CodePudding user response:
df['C'] = np.where(df['B'].astype(str).isin(df.A), 1,0)
basically you need to transform column b to string since column A is string. then seek for column B inside columnA.

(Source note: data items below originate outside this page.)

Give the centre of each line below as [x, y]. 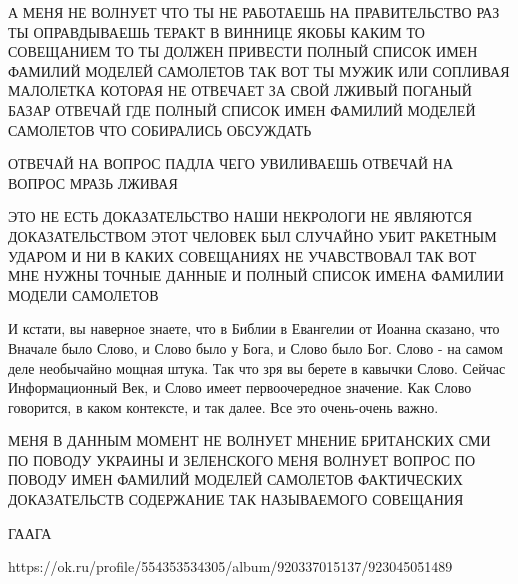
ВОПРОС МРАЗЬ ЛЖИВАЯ [93, 182]
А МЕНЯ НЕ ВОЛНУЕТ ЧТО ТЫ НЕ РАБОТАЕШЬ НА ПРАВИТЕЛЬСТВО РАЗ [254, 12]
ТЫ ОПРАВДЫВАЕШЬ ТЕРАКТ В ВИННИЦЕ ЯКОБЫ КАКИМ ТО [216, 31]
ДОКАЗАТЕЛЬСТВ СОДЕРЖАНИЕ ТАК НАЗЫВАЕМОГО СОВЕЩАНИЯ [236, 499]
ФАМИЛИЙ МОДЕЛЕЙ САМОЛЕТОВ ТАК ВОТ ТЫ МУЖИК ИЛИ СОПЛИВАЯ [259, 70]
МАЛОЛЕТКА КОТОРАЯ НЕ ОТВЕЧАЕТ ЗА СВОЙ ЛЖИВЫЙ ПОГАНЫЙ [240, 90]
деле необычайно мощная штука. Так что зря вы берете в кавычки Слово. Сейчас [257, 367]
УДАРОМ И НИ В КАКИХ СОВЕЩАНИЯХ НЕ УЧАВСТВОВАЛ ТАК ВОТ [242, 255]
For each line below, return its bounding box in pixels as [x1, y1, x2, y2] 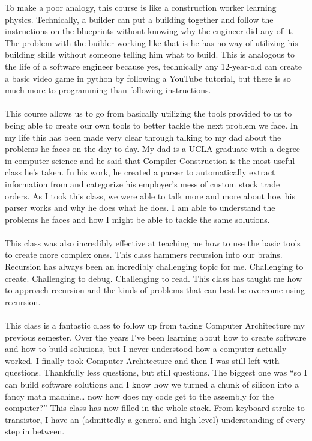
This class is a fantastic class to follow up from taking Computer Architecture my [5, 319, 305, 332]
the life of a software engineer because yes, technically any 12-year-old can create [5, 59, 302, 72]
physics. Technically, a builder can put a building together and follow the [5, 13, 274, 25]
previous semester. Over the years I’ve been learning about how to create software [5, 330, 307, 343]
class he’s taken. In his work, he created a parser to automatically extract [5, 166, 275, 178]
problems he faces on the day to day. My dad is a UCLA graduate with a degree [5, 142, 301, 155]
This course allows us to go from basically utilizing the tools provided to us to [5, 107, 292, 120]
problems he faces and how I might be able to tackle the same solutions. [5, 213, 270, 225]
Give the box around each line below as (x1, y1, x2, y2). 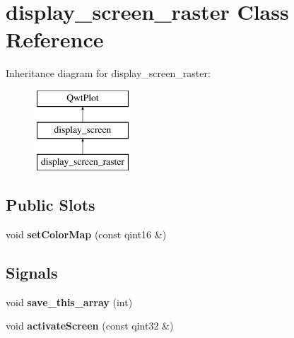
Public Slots (6, 194, 95, 216)
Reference (6, 25, 104, 54)
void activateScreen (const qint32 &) (6, 318, 174, 333)
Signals (6, 262, 58, 284)
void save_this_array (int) (6, 294, 133, 309)
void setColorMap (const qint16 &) (6, 227, 167, 242)
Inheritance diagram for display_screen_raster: (6, 66, 211, 81)
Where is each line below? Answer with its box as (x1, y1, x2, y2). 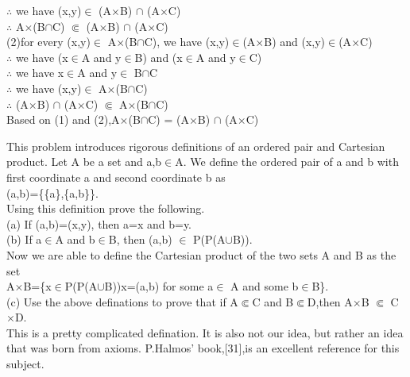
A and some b (230, 278, 299, 294)
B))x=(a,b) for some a (104, 278, 214, 294)
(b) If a (6, 231, 42, 248)
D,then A (307, 293, 353, 310)
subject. (6, 356, 44, 372)
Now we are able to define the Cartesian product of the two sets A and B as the (6, 246, 396, 263)
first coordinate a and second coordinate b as (6, 168, 226, 185)
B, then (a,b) (108, 231, 172, 248)
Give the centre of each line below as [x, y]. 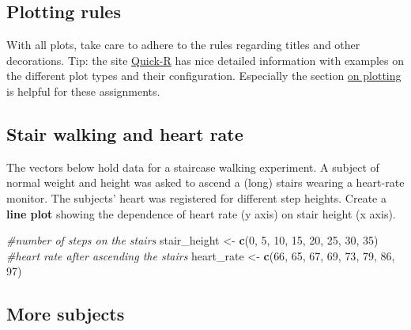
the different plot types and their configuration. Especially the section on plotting [204, 76]
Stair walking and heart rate [125, 133]
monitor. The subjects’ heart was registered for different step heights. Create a [196, 197]
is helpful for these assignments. [83, 91]
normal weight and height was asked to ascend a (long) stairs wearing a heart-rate [205, 182]
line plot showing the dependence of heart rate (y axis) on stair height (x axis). [201, 213]
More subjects [66, 314]
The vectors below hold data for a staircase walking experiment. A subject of [193, 167]
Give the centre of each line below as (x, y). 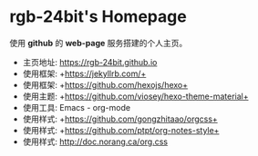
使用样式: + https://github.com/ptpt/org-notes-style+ (121, 130)
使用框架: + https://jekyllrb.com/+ (84, 73)
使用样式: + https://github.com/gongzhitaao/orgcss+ (120, 119)
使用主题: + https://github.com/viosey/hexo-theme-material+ (135, 96)
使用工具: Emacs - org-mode (76, 107)
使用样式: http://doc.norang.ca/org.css (95, 141)
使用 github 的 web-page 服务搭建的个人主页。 (98, 43)
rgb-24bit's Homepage (98, 17)
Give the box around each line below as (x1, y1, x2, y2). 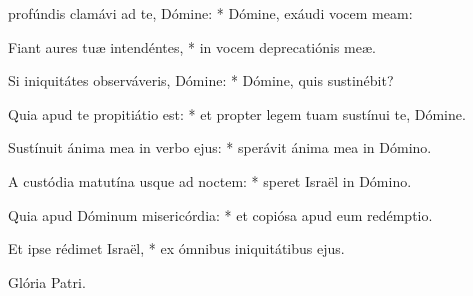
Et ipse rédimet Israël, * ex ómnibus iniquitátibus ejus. (8, 238, 345, 259)
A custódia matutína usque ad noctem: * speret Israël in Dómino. (8, 170, 412, 191)
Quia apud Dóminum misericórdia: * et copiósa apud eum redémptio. (8, 204, 433, 225)
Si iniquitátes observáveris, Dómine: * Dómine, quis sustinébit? (8, 70, 394, 91)
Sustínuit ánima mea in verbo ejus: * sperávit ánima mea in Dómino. (8, 137, 432, 158)
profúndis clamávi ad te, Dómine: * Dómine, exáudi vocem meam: (8, 3, 413, 23)
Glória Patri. (8, 271, 86, 292)
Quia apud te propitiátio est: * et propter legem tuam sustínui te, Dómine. (8, 103, 466, 124)

result will be as you are defined.
CodePudding user response:
If values in A
are strings use:
print (df.A.tolist())
["['1']", "['1,2']", "['2']", "['1,3']"]
df['C'] = [int(str(b) in a.strip("[]'").split(',')) for a, b in zip(df.A, df.B)]
print (df)
A B C
0 ['1'] 1 1
1 ['1,2'] 2 1
2 ['2'] 3 0
3 ['1,3'] 2 0
Or if values are one element lists use:
print (df.A.tolist())
[['1'], ['1,2'], ['2'], ['1,3']]
df['C'] = [int(str(b) in a[0].split(',')) for a, b in zip(df.A, df.B)]
print (df)
A B C
0 [1] 1 1
1 [1,2] 2 1
2 [2] 3 0
3 [1,3] 2 0
CodePudding user response:
My code:
df = pd.read_clipboard()
df
'''
A B
0 ['1'] 1
1 ['1,2'] 2
2 ['2'] 3
3 ['1,3'] 2
'''
(
df.assign(A=df.A.str.replace("'",'').map(eval))
.assign(C=lambda d: d.apply(lambda s: s.B in s.A, axis=1))
.assign(C=lambda d: d.C.astype(int))
)
'''
A B C
0 [1] 1 1
1 [1, 2] 2 1
2 [2] 3 0
3 [1, 3] 2 0
'''